Summary
Chapter 7
Winter comes and the town digs in for the season. Miles Bjornstam, the jack-of-all-trades handyman, hires himself out to anyone who needed help. Most people in town either laugh at Miles or hate him; he is a true democrat who calls everyone by their first names. He is known as "The Red Swede" due to his suspected communist leanings. Although many of the inhabitants eschewed winter sports as "old fashioned" in the age of autos, Carol manages to organize a mid-November skating party but a bobsled expedition proves less successful. A skiing party also fails to inspire a follow-up. Still, she enjoys tramping through the countryside with Will on his hunting trips and she glories in the pristine beauty of the season. One night while Will is out on a house call and Bea is off she discovers that she has nothing really to do.

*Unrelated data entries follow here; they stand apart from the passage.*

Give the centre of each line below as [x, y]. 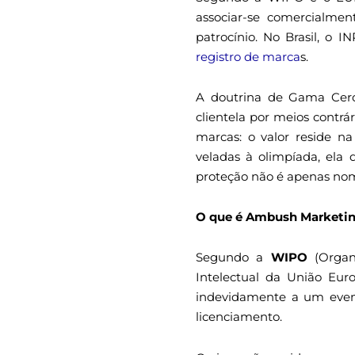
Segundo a [233, 258]
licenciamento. [239, 317]
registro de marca [248, 56]

It is taboo for a doctor's wife to have a job, but Carol is a woman with a working brain and nothing to do with it. She had three choices: children, reform the town, or become part of the town by joining a church and all the societies. She wants children someday but not yet, the reforms are on hold but she vows to renew her efforts and, as for becoming part of the town, she isn't sure if the people really like her.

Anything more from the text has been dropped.